An MTA whose terms are buried in a scanned signature page is a constraint nobody can check. The same agreement, recorded as structured conditions linked to the material and the receiving project, is a constraint a system can enforce — flagging, for instance, that a derivative dataset inherits a no-redistribution clause before it is deposited openly.
Compliance does not stop there. A conflict of interest, whether financial or personal, and export-controlled technology rules under regimes such as the EAR and ITAR, are further disclosable facts that arrive as yet more forms asking for information the institution already holds somewhere.
Why this is, at bottom, a metadata problem
Here is the connection to CASRAI’s mission. Almost every compliance artefact records a structured fact: a study has an approval reference and an approving committee; a processing activity has a controller, a legal basis, and a DPIA; a material moves under an MTA with stated conditions. The burden researchers feel as oppressive is largely the burden of re-entering those facts, by hand, in each system’s format — ethics portal, funder report, repository deposit form, institutional register. A regime that demands manual re-keying manufactures exactly the transcription errors it later treats as compliance failures.

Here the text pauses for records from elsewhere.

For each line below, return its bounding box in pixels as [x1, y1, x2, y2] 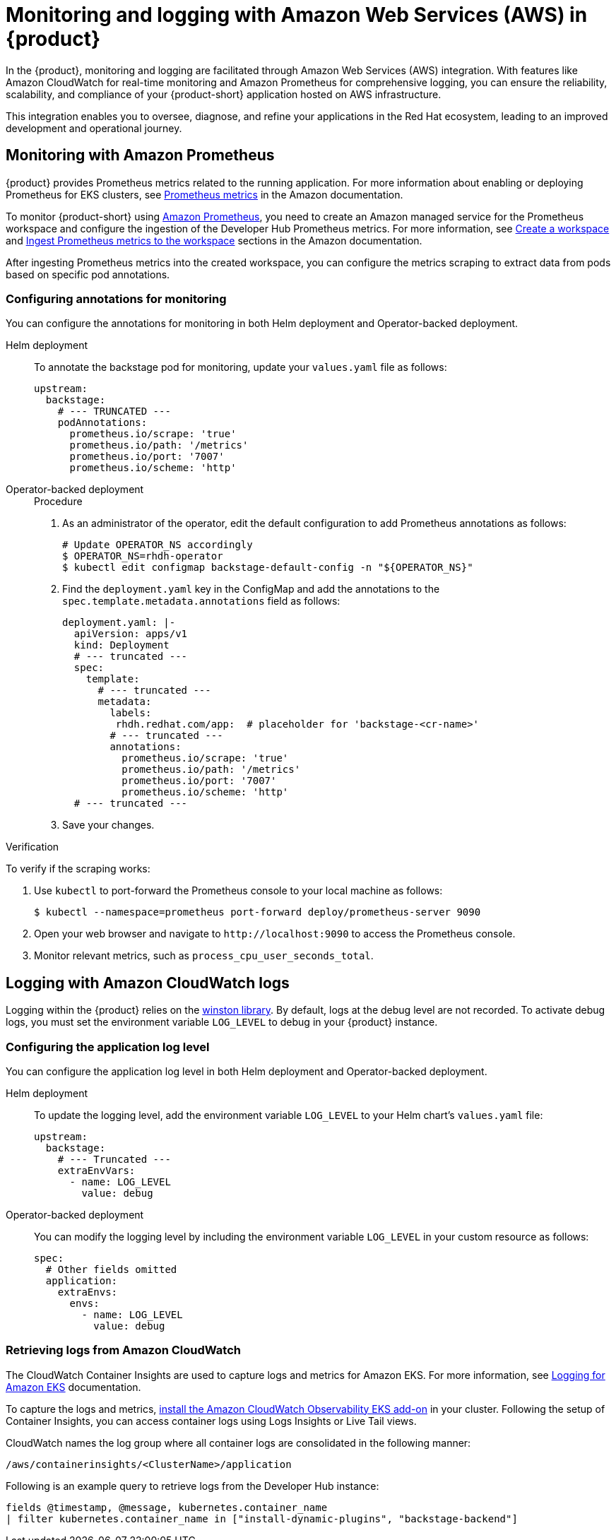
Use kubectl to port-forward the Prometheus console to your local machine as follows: [34, 884, 443, 897]
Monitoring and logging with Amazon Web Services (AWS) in [6, 3, 588, 27]
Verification [6, 841, 59, 853]
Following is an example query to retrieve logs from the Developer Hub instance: [6, 1479, 379, 1492]
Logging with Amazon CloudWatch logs [6, 973, 290, 992]
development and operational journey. [6, 122, 182, 134]
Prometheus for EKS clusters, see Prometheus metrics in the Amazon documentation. [6, 188, 403, 201]
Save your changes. [62, 819, 155, 831]
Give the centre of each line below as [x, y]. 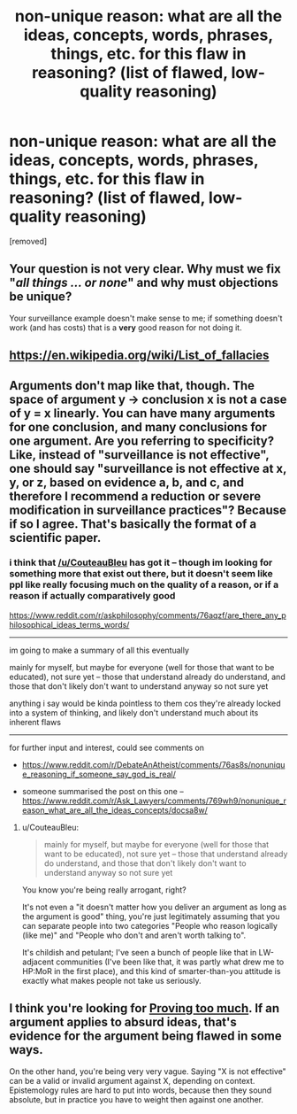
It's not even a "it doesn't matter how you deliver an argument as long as [154, 907]
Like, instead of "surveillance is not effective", [139, 455]
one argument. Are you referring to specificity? [142, 441]
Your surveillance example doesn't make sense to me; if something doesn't [146, 318]
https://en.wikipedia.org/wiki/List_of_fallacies [139, 356]
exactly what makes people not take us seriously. [111, 980]
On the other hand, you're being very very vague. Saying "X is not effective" [148, 1071]
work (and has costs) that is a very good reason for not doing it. [126, 327]
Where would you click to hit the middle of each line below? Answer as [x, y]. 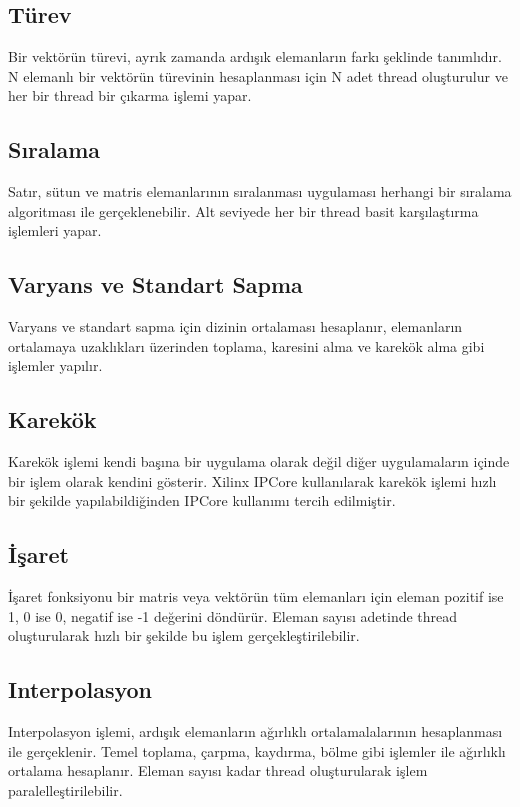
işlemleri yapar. [55, 230]
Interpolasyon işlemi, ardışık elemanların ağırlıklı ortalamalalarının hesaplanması [255, 731]
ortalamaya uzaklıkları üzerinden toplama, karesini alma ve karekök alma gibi [246, 345]
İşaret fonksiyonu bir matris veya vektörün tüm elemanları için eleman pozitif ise [256, 596]
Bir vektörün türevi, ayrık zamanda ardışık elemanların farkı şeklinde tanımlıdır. [255, 56]
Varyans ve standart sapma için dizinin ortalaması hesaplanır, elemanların [235, 326]
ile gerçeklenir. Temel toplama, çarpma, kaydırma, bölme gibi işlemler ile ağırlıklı [257, 750]
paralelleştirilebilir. [65, 789]
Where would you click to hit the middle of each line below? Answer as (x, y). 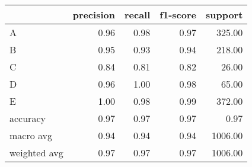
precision (94, 15)
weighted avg (36, 152)
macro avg (31, 135)
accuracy (28, 118)
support (224, 15)
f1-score (178, 15)
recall (137, 15)
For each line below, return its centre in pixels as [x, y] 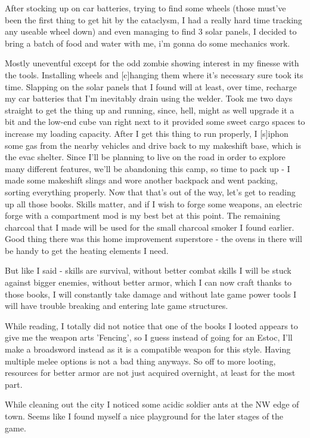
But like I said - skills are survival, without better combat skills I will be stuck [148, 270]
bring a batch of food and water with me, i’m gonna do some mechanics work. [148, 43]
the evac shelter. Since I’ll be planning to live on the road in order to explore [145, 157]
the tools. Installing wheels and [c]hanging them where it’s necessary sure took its [154, 74]
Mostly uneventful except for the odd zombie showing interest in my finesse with [152, 63]
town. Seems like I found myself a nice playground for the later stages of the [144, 416]
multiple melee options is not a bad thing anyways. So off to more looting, [140, 361]
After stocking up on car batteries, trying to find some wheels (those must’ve [145, 8]
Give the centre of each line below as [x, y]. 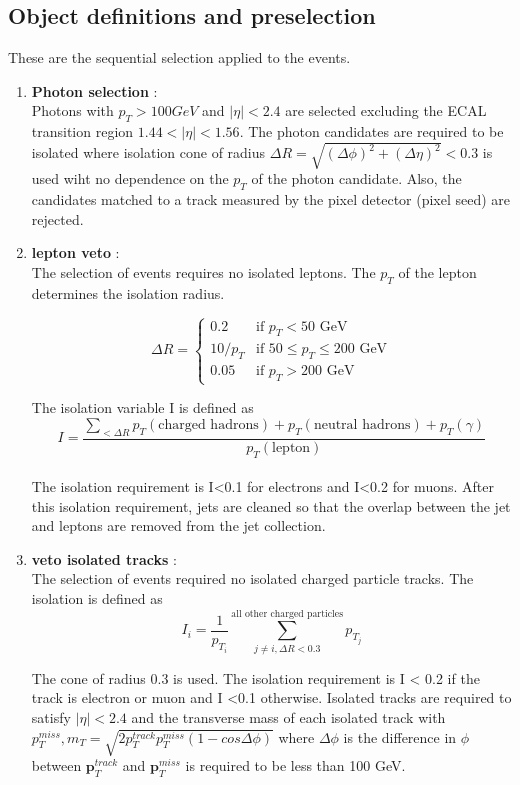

Anchoring compliance records in persistent identifiers changes this. An approval linked to its project by a RAiD, an institution identified by a ROR ID, an investigator by an ORCID iD, and a funder by its registry ID, becomes a checkable assertion rather than a typed paragraph. A repository can read that a dataset’s underlying study was approved and that its MTA permits deposit; a funder can verify that a DPIA exists for a project processing personal data — without anyone reconstructing the paperwork from memory. This is the same dividend that structured grant and disclosure data pay throughout research administration: enter each fact once, read it everywhere.
Where shared vocabulary fits
The terms in this area are easy to misuse and the cost of misuse is real: an IRB and an REC are the same function, not different standards; a controller is not a processor; a DPIA is a specific assessment, not a synonym for “we thought about privacy”. A shared, federated vocabulary that defines these precisely — pointing back to the relevant national regulators and to the Declaration of Helsinki for the ethical baseline rather than inventing its own meanings — is what lets a compliance assertion made in one system be understood and checked in another. Supplying that definitional layer is the role the CASRAI dictionary is designed to play.
What to do now
For researchers: maintain approvals, data-protection roles, and MTA conditions as structured records linked to the project, not as orphaned PDFs. For institutions: build compliance registers that generate funder and repository disclosures from authoritative, identifier-anchored facts rather than from re-keyed forms. For standards work: pin down the precise definitions that separate ethics review levels, controller from processor, and one agreement type from another, federating to the authoritative regulators for the normative content.